Ensure Green Energy Respects Rural Beauty
You’ve built your dream home with a beautiful unobstructed view of the country landscape around it. Your family can be amazed by the majesty of the Northern Lights. It can see the twinkling stars of a constellation, the bright haze of the Milky Way galaxy with its billions of stars, and the comets of the Perseid meteor shower streaking across the night sky.
Approaching storms with dazzling lighting have an awesome majesty of their own.
Then it is all ruined.
Blinking lights from a cell tower or a dozen windmills now intrude. Massive powerlines trail their lights across your view. Fields of native grasses and wildflowers are replaced with solar arrays.
With increasing frequency, we are seeing windmill towers, 5G cell towers, and solar fields dot the rural landscape. Progress you may say. It happens for the greater good. But we must consider whether our counties can do more to mitigate the intrusion of these green energy producers.
Minnesota currently leads the U.S. by producing 33% of its electricity from wind and solar sources. That is 10% above the national average. It is imperative we produce more renewable energy in Minnesota and the nation to ensure future generations don’t suffer the severe consequences of a rapidly warming climate.
It is beyond denial today that our planet is getting hotter rapidly, and our consumption of fossil fuels is the cause.
“It’s official: 2023 was the planet’s warmest year on record, according to an analysis by scientists from NOAA’s National Centers for Environmental Information,” the federal National Oceanic and Atmospheric Administration reported in January. “Along with the historic heat, Antarctic sea ice coverage dropped to a record low in 2023.

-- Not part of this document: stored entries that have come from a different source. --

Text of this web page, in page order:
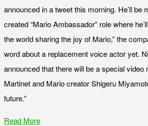
announced in a tweet this morning. He’ll be
created “Mario Ambassador” role where
the world sharing the joy of Mario,” the
word about a replacement voice actor yet.
announced that there will be a special video
Martinet and Mario creator Shigeru
future.”
Read More
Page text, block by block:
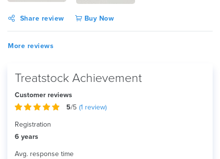
Share review Buy Now
More reviews
Treatstock Achievement
Customer reviews
5/5 (1 review)
Registration
6 years
Avg. response time
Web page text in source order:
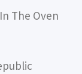
The Oven
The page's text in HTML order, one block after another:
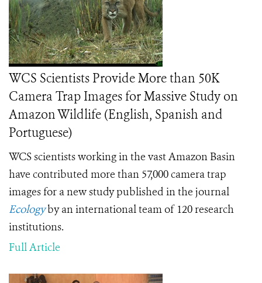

“The findings are astounding,” NOAA Chief Scientist Dr. Sarah Kapnick said. “Not only was 2023 the warmest year in NOAA’s 174-year climate record — it was the warmest by far. A warming planet means we need to be prepared for the impacts of climate change that are happening here and now, like extreme weather events that become both more frequent and severe.”

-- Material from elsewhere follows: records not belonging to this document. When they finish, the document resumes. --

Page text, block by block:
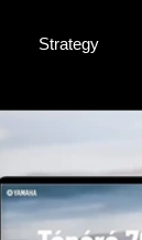
Strategy
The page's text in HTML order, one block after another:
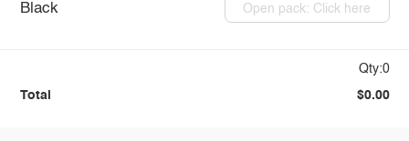
Black Open pack: Click here
Qty:0
Total $0.00
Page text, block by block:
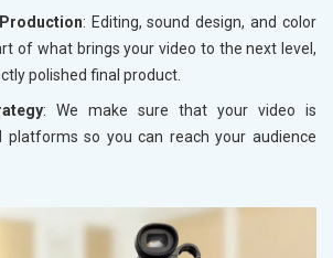
: Editing, sound design, and color
of what brings your video to the next level,
polished final product.
: We make sure that your video is
so you can reach your audience
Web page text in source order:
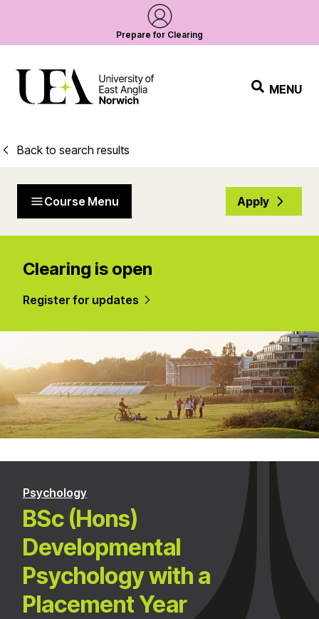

Just this last week more bad news for the climate was published.
“Atmospheric levels of planet-warming carbon dioxide aren’t just on their way to yet another record high this year — they’re rising faster than ever, according to the latest in a 66-year-long series of observations,” Scott Dance writes in an article for The Washington Post. The observations come from Mauna Loa Observatory in Hawaii.
It could take 200 years for CO2 levels to drop back to a level where they were driving climate change even if emissions levels fell to zero now, he writes. This challenge is going to affect generations of our descendants with increasing climate disasters and political upheaval caused by parts of the world becoming uninhabitable. Climate refugees will stream into already crowded areas seeking water and food. We will deplete our aquifers even faster as crops demand more water as temperatures rise.

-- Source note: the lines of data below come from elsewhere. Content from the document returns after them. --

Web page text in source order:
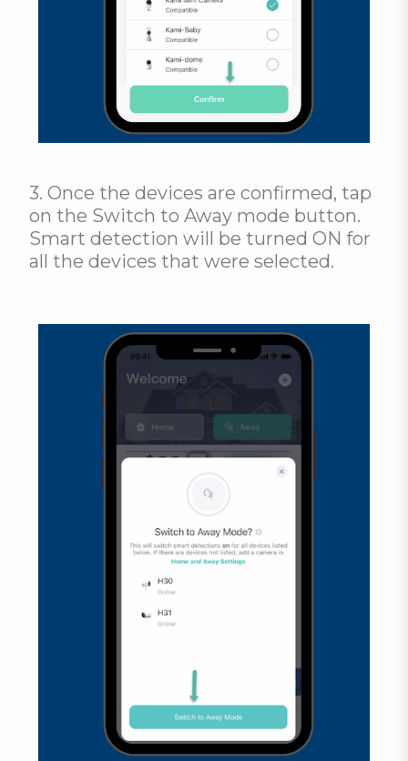
3. Once the devices are confirmed, tap
on the Switch to Away mode button.
Smart detection will be turned ON for
all the devices that were selected.
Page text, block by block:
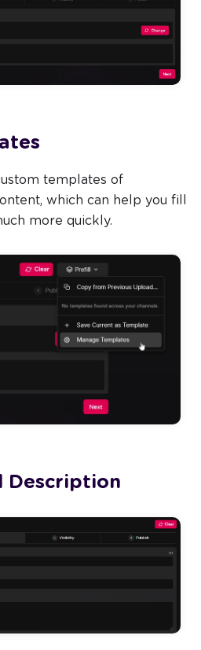
templates of
which can help you fill
more quickly.
Description

Biodiversity that sustains world ecosystems will collapse, threatening the world’s food supply.
“With Minnesota’s drive to reach 100% clean energy by 2040, the state is leading the nation in delivering the benefits of an equitable clean energy future for all—from reducing pollution and improving quality of life to creating jobs and economic prosperity for more Minnesotans,” Sarah Christiansen, Director of the McKnight Foundation’s Midwest Climate & Energy program, is quoted on the Clean Energy Economy MN website.
Rural quality of life must also be a consideration in the planning and siting of these green energy projects.
Minnesota’s Legislature has been considering ways in which it can reform permitting rules to speed the state’s path toward its 2040 goal of being 100% carbon free.
But we would be wary of how it would make permitting “faster and cheaper.” What will be the consequences of such actions on rural Minnesotans?
Young people are becoming more active in seeking action from legislative leaders on climate concerns. This past February, dozens of high school and college students met with state legislators. Calling themselves part of the Climate Generation, they want more education on “air quality, ecosystems, biodiversity and land and water in Earth and environmental science classes,” a story by the Associated Press’s Alexa St. John and Doug Glass earlier this month said.
Their voice will be stronger and more influential in elections in the coming years.
We know that metropolitan corporations see our concerns as a nuisance as they seek to build future revenues. Our job is to ensure we protect our natural resources and among them, our skies free of manmade eyesores.
An absentee landowner, even some local landowners, won’t consider the impact of blinking lights in the night sky, the noise of wind turbines, or blemishes on rural landscapes. They’ll take the revenue and have others suffer the environmental consequences.
Good neighbor provisions in county ordinances should see that if a landowner signs a contract for the placement of windmill or cell phone towers on their property, they be located near that landowner’s homestead, not placed at the edges next to a neighbor.
We must protect our county residents against the cost of decommissioning large green energy projects if their investors walk away.
We are going to see an increasing number of requests for large solar energy arrays across the rural landscape, along with not just one or two wind towers but dozens.
As corporations review local ordinances governing the placement of wind towers, solar fields, and cell phone towers, their attorneys will study them to inform their siting strategy. Ordinances that don’t spell out their obligations will see projects shaped to benefit corporations, not rural residents. We must ensure the impact on wildlife is taken into consideration.
Now is the time to amend local ordinances to protect rural residents and the natural beauty of rural Minnesota.